Weniger schlecht ist nicht gut

Highlight der Tagung war der Vortrag von Prof. Dr. Michael Braungart zum Thema „Cradle to Cradle als Innovationschance für Fachplaner“. Schonungslos konfrontierte er das Plenum mit versteckten Umweltgiften, wie Druckerfarbe in recycelten Pizzakartons. „Die Luft in Gewerbeküchen ist drei- bis achtmal schlechter als unsere mit Feinstaub und Co. belastete Außenluft“, erläuterte er als Branchenbeispiel.
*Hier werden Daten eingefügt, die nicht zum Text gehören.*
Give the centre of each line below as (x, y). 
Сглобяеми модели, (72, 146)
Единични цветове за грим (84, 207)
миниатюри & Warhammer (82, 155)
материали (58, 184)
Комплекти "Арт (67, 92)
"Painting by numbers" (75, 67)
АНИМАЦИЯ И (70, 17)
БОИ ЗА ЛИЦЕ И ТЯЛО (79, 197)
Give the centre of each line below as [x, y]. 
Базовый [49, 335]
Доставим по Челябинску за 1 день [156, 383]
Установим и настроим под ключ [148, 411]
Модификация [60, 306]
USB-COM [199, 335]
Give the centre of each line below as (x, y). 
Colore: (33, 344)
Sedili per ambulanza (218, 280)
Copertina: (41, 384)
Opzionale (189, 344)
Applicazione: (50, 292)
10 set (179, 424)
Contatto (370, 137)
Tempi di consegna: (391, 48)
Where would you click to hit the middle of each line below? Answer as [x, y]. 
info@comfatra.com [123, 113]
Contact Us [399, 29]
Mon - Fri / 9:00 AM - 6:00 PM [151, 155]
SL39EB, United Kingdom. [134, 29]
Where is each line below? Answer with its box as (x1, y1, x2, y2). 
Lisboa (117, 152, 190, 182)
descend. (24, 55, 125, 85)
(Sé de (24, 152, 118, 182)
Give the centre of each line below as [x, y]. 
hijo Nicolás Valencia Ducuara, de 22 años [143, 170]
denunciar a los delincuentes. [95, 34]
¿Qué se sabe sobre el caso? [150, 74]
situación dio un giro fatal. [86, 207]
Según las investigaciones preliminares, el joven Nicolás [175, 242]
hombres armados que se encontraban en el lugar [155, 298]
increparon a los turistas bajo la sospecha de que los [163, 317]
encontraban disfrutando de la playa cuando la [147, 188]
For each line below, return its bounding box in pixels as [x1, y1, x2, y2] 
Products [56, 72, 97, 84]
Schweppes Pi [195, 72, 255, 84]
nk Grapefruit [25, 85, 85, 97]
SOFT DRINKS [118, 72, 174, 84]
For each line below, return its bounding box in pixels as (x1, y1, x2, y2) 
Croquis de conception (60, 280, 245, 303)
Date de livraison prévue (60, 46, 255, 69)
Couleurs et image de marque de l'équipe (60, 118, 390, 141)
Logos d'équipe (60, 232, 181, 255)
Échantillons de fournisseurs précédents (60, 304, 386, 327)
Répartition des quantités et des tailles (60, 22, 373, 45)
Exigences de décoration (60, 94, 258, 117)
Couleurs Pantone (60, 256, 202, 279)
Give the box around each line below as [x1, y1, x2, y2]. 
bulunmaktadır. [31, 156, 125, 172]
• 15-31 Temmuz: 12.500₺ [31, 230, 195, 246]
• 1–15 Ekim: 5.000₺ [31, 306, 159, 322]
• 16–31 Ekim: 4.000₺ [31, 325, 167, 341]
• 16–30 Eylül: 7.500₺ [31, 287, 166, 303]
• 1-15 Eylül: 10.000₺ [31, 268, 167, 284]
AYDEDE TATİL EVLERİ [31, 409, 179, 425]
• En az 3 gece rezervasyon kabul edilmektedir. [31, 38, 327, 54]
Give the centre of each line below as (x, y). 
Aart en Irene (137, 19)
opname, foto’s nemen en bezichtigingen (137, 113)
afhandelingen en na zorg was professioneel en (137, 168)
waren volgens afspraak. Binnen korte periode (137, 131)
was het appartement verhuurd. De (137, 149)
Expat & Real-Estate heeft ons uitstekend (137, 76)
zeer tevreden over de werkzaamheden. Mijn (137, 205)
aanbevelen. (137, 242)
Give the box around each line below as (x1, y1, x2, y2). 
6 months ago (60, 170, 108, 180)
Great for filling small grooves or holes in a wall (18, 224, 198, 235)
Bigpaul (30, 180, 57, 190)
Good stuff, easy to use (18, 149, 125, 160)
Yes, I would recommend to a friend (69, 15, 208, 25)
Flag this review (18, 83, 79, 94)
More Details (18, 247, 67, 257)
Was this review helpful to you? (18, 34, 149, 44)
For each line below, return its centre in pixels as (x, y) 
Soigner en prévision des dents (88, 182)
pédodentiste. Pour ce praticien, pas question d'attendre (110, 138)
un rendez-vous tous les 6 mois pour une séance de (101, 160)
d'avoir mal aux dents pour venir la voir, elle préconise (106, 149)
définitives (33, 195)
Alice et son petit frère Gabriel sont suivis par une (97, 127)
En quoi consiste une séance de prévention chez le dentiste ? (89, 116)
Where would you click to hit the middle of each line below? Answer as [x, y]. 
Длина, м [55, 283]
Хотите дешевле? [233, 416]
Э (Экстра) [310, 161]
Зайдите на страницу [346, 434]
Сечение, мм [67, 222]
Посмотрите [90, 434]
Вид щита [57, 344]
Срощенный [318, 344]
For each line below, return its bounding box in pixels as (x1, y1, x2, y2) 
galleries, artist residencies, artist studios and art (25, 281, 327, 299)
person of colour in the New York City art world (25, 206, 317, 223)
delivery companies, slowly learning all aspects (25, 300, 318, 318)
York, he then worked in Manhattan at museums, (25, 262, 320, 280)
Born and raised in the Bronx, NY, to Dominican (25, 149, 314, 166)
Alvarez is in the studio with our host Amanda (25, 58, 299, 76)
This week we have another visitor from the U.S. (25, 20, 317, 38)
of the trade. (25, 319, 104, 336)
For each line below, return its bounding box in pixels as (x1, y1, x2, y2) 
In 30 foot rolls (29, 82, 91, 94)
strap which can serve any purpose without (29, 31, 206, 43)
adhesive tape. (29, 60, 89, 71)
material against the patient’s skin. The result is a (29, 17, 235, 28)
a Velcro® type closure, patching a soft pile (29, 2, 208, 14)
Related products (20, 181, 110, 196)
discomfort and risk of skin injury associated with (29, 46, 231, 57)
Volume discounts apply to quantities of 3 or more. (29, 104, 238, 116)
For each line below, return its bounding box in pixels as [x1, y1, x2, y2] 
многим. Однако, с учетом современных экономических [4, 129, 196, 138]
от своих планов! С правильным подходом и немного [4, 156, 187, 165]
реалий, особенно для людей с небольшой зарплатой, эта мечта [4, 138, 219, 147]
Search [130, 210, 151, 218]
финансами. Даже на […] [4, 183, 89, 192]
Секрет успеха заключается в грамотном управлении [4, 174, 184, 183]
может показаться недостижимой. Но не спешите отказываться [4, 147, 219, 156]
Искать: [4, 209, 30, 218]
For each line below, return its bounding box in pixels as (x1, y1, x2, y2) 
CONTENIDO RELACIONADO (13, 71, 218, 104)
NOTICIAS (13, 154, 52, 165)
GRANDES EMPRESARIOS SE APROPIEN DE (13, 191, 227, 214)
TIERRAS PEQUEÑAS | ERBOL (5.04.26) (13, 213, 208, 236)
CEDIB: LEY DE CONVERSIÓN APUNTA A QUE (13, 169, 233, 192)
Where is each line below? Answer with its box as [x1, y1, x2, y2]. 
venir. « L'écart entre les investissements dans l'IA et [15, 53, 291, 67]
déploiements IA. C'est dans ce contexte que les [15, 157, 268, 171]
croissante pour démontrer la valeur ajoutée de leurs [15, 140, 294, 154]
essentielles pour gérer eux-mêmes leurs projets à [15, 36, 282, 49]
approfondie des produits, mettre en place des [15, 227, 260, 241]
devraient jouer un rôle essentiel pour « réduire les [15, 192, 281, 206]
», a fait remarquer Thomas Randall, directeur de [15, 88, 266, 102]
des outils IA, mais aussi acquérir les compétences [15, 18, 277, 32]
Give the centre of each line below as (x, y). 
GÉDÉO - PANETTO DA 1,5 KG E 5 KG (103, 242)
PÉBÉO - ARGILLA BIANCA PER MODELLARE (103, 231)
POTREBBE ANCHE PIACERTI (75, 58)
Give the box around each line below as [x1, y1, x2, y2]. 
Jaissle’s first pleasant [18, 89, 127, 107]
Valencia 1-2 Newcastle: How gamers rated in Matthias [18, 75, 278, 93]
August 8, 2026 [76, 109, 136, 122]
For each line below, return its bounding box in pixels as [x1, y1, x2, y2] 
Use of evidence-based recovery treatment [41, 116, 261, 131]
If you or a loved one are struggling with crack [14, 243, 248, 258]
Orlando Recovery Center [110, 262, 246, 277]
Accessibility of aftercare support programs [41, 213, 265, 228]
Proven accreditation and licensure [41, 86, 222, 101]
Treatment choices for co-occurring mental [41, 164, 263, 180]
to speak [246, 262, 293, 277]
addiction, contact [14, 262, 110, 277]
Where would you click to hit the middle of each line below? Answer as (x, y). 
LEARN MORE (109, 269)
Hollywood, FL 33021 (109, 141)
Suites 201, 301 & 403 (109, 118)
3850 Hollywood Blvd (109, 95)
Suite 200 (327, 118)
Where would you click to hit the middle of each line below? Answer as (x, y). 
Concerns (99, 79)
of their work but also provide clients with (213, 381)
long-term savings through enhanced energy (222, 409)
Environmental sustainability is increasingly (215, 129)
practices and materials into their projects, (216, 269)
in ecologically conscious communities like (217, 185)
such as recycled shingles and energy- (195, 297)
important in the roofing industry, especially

Sein Ziel: Eine neue Form von Nachhaltigkeit aufzuzeigen. „Etwas ein bisschen weniger schlecht zu machen, ist nicht das Richtige. Schließlich ist es egal, ob Sie statt 70-mal nur noch 50-mal erschossen werden“, betonte er. Sein Ansatz: „Wir müssen die Dinge komplett neu denken – und zwar positiv; nicht bestimmen, was nicht drin sein soll, sondern bestimmen, was drin sein soll.“

Die vielen Umweltgifte gründen seiner Meinung nach auf der Billig-Mentalität. Er appellierte zu einem stärkeren Qualitätsdenken. Ein Weg von vielen wäre z. B. ein „neues Bio“. Die bestehenden Bio-Siegel führen zu viele Ausnahmeregelungen z. B. in Bezug auf Düngung. Das bedinge auch fortschrittliche Technologien und Formen wie die urbane Agrarwirtschaft und die vertikale Landwirtschaft, so sein Ausblick in die Zukunft unserer Nahrungsmittel.